Exercise description. The response should repeat word for word every line below from the one with "October. (45, 182, 108, 205)" to the one with "Building Beneficial Relationships", inclusive, and nothing else; leave pictures out.

Extracted data.
Segment Open
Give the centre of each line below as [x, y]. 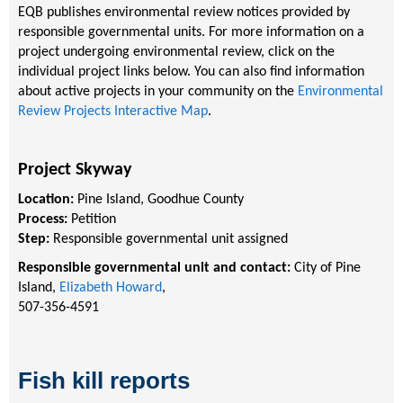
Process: [45, 219]
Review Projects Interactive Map [113, 111]
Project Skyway [75, 170]
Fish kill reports [104, 380]
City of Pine [327, 268]
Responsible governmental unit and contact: [156, 268]
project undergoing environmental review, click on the [176, 52]
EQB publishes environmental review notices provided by [184, 12]
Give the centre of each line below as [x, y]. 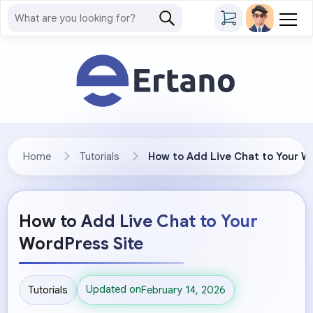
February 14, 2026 [183, 290]
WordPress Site [81, 243]
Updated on [114, 290]
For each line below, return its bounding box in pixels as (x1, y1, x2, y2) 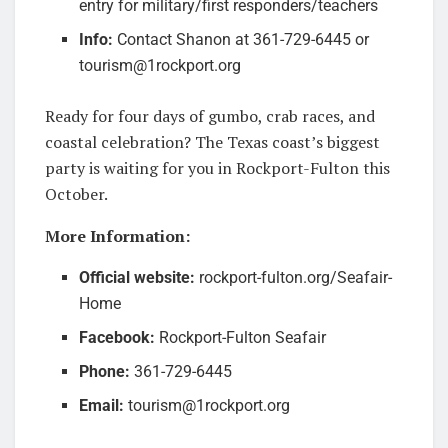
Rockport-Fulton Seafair (155, 327, 327, 347)
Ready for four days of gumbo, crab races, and (45, 104, 375, 127)
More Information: (45, 224, 190, 247)
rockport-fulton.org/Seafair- (195, 267, 393, 287)
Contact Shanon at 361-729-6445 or (113, 29, 370, 49)
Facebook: (79, 327, 156, 347)
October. (45, 182, 108, 205)
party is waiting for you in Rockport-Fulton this (45, 156, 390, 179)
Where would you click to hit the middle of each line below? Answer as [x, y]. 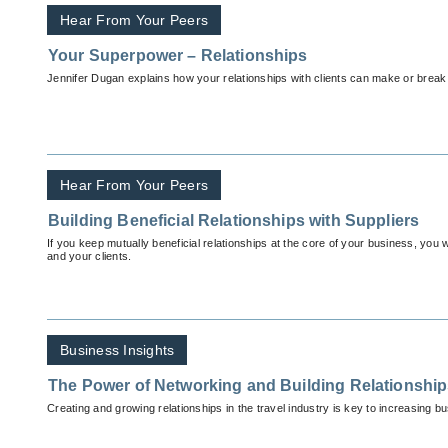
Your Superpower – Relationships [178, 56]
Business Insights [117, 350]
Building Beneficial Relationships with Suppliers [234, 221]
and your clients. [89, 256]
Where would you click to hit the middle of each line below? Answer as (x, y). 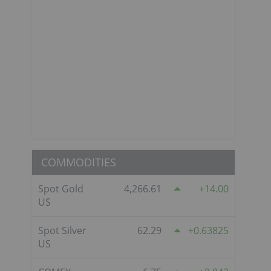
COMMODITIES (79, 162)
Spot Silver (62, 230)
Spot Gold (61, 188)
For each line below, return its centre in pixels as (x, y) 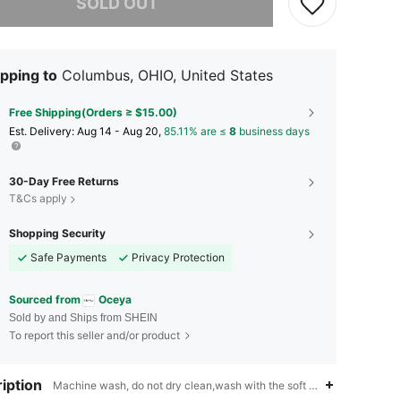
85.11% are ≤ (196, 131)
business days (273, 131)
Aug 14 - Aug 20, (120, 131)
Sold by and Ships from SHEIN (83, 317)
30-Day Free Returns (64, 181)
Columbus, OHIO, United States (167, 75)
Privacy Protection (178, 257)
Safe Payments (68, 257)
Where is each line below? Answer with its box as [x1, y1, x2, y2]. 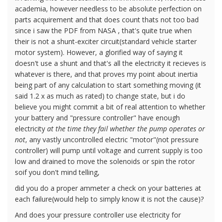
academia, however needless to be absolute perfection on [15, 3, 202, 13]
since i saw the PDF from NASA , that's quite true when [15, 25, 192, 35]
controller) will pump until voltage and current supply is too [15, 145, 203, 155]
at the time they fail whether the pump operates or [47, 123, 205, 133]
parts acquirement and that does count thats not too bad [15, 14, 199, 24]
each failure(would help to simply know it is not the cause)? [15, 194, 204, 204]
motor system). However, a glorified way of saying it [15, 47, 183, 57]
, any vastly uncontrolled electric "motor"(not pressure [25, 134, 199, 144]
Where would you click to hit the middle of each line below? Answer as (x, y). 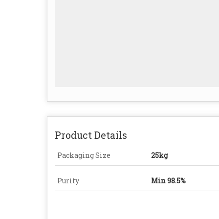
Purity (68, 181)
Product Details (91, 135)
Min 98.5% (168, 181)
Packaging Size (84, 155)
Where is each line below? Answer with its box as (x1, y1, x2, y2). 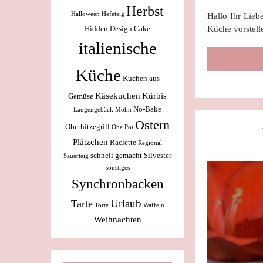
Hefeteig (102, 11, 124, 17)
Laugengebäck (73, 106, 113, 113)
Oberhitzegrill (65, 122, 110, 131)
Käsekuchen (95, 90, 140, 100)
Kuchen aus (122, 74, 160, 83)
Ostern (135, 118, 170, 132)
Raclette (110, 138, 136, 147)
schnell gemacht (90, 151, 142, 160)
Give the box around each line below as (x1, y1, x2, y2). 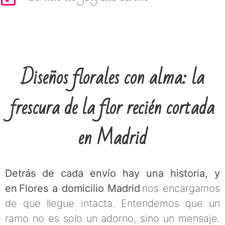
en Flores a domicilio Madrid (5, 182, 141, 194)
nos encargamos (140, 182, 220, 194)
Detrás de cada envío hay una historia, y (5, 167, 220, 179)
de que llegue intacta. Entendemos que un (5, 197, 220, 209)
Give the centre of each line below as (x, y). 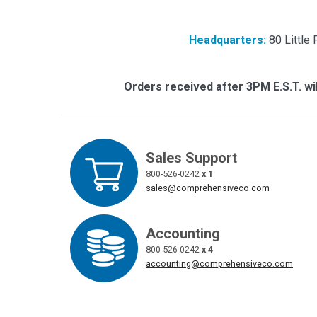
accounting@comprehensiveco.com (219, 263)
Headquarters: (227, 40)
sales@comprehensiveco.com (207, 188)
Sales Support (191, 157)
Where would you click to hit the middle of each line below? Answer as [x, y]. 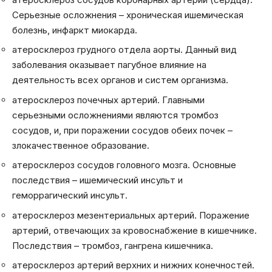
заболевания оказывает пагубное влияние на [109, 65]
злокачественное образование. [81, 145]
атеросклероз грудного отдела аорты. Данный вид [124, 50]
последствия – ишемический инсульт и [97, 180]
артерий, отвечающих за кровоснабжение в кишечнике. [134, 230]
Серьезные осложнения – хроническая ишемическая [128, 15]
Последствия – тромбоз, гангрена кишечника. [113, 245]
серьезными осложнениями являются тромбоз [115, 115]
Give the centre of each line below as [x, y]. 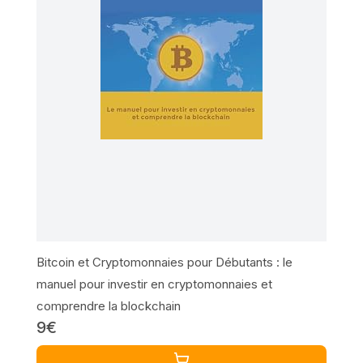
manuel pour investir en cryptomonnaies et [154, 284]
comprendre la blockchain [108, 306]
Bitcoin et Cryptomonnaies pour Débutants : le [164, 263]
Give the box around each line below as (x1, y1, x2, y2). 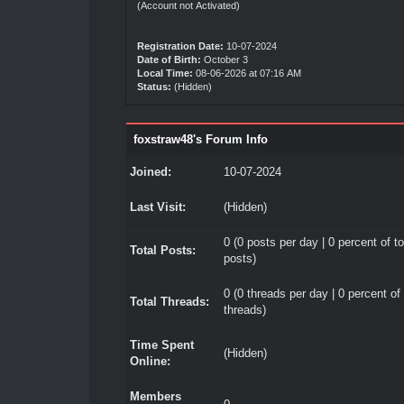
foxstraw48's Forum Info (133, 133, 268, 146)
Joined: (129, 165, 171, 179)
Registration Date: (136, 41, 224, 51)
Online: (129, 354, 170, 368)
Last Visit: (129, 200, 186, 214)
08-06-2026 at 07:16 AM (192, 68, 301, 78)
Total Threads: (129, 295, 209, 308)
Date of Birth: (136, 54, 201, 65)
Segment Closed
Answer for the task.
October. (45, 182, 108, 205)
party is waiting for you in Rockport-Fulton this (45, 156, 390, 179)
Where would you click to hit the middle of each line below? Answer as [x, y]. 
Your Superpower – Relationships [178, 56]
Business Insights [117, 350]
Building Beneficial Relationships with Suppliers [234, 221]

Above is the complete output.